That is, the local silence filter coefficient recording unit 61 uses the local silence filter defined for the distance y _ref1, that is, the coefficient of the local silence filter with the distance y _ref = y _ref1 as the local silence filter coefficient of the speaker array 25-1. And the local silence filter coefficient is supplied to the filter unit 62.

Similarly, the local silencing filter coefficient recording unit 61 _selects the local silencing filter coefficient determined for the distance y _ref2 as the local silencing filter coefficient of the speaker array 25-2, and uses the local silencing filter coefficient as the filter unit. 62.

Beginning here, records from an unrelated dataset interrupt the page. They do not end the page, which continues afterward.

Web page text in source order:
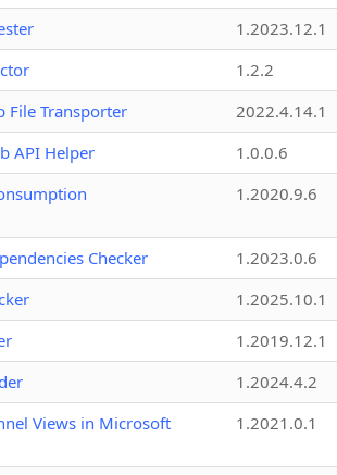
1.2023.12.1
1.2.2
File Transporter
2022.4.14.1
API Helper
1.0.0.6
1.2020.9.6
Checker
1.2023.0.6
1.2025.10.1
1.2019.12.1
1.2024.4.2
Views in Microsoft
1.2021.0.1
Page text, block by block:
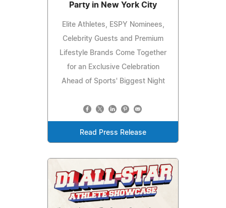
Party in New York City
Elite Athletes, ESPY Nominees,
Celebrity Guests and Premium
Lifestyle Brands Come Together
for an Exclusive Celebration
Ahead of Sports' Biggest Night
Read Press Release
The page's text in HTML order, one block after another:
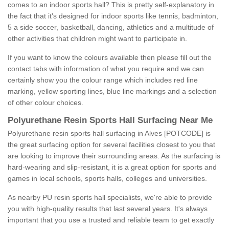
comes to an indoor sports hall? This is pretty self-explanatory in
the fact that it's designed for indoor sports like tennis, badminton,
5 a side soccer, basketball, dancing, athletics and a multitude of
other activities that children might want to participate in.
If you want to know the colours available then please fill out the
contact tabs with information of what you require and we can
certainly show you the colour range which includes red line
marking, yellow sporting lines, blue line markings and a selection
of other colour choices.
Polyurethane Resin Sports Hall Surfacing Near Me
Polyurethane resin sports hall surfacing in Alves [POTCODE] is
the great surfacing option for several facilities closest to you that
are looking to improve their surrounding areas. As the surfacing is
hard-wearing and slip-resistant, it is a great option for sports and
games in local schools, sports halls, colleges and universities.
As nearby PU resin sports hall specialists, we're able to provide
you with high-quality results that last several years. It's always
important that you use a trusted and reliable team to get exactly
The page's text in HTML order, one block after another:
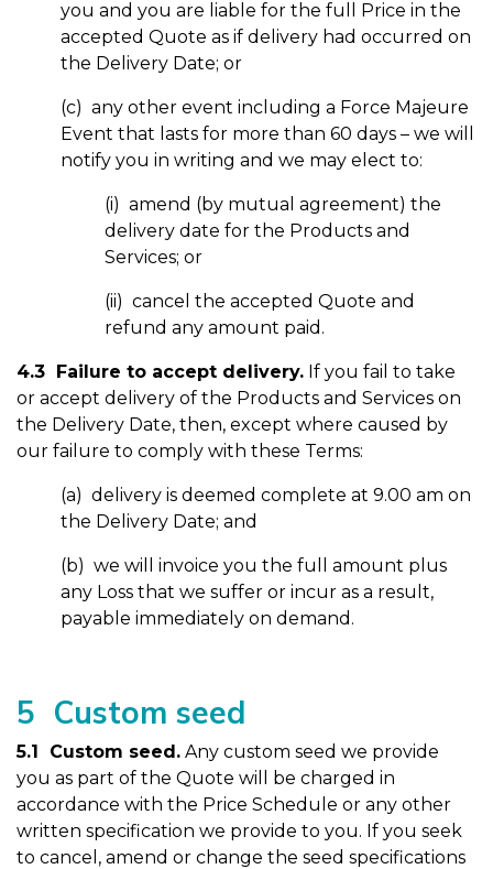
you and you are liable for the full Price in the
accepted Quote as if delivery had occurred on
the Delivery Date; or
(c) any other event including a Force Majeure
Event that lasts for more than 60 days – we will
notify you in writing and we may elect to:
(i) amend (by mutual agreement) the
delivery date for the Products and
Services; or
(ii) cancel the accepted Quote and
refund any amount paid.
4.3 Failure to accept delivery. If you fail to take
or accept delivery of the Products and Services on
the Delivery Date, then, except where caused by
our failure to comply with these Terms:
(a) delivery is deemed complete at 9.00 am on
the Delivery Date; and
(b) we will invoice you the full amount plus
any Loss that we suffer or incur as a result,
payable immediately on demand.
5 Custom seed
5.1 Custom seed. Any custom seed we provide
you as part of the Quote will be charged in
accordance with the Price Schedule or any other
written specification we provide to you. If you seek
to cancel, amend or change the seed specifications
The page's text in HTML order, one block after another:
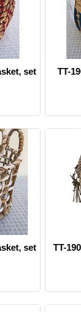
set
TT-
set
TT-
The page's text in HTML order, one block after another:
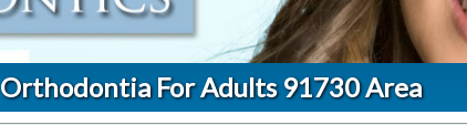
Orthodontia For Adults 91730 Area

In step S <b> 43, the filter unit 62 performs a convolution process between the local silence filter coefficient supplied from the local silence filter coefficient recording unit 61 and the supplied sound source signal, and generates a speaker drive signal for each speaker array 25. , Supplied to the speaker array 25.

That is, the filter unit 62 calculates the equation (9) based on the local muffler filter coefficient of the speaker array 25-1 and the sound source signal, thereby obtaining the speaker drive signal d (l, n) of the speaker array 25-1. Calculated and supplied to the speaker array 25-1.

Similarly, the filter unit 62 calculates the formula (9) based on the local muffler filter coefficient of the speaker array 25-2 and the sound source signal, so that the speaker drive signal d (l, n) of the speaker array 25-2 is calculated. Is calculated and supplied to the speaker array 25-2.

In step S44, the speaker array 25-1 and the speaker array 25-2 reproduce sound based on the speaker drive signal supplied from the filter unit 62, and the local silencing sound field forming process ends.

As described above, the local silencing field forming apparatus 51 acquires the distance to the silencing area, selects a local silencing filter coefficient based on the acquired distance, and performs convolution processing from the local silencing filter coefficient and the sound source signal. A speaker drive signal is generated. And the local muffler sound field formation apparatus 51 forms a sound field by the two speaker arrays 25 based on the obtained speaker drive signal.

In particular, in this example, by selecting a local silencing filter coefficient based on the distance to the silencing area, the position of the speaker array 25 or the silencing area can be easily and quickly changed during the reproduction of the sound such as the content sound. be able to.

<Application examples of this technology>
Moreover, the local silencing sound field forming apparatus 11 and the local silencing sound field forming apparatus 51 described above can be applied to the following cases, for example.

That is, consider using voice with signage installed in public places such as stations and airports. In this case, the installation positions of the two speaker arrays 25 may be separated in the y direction, that is, the depth direction with respect to the user who is a listener, or may be separated in the z direction, that is, the height direction.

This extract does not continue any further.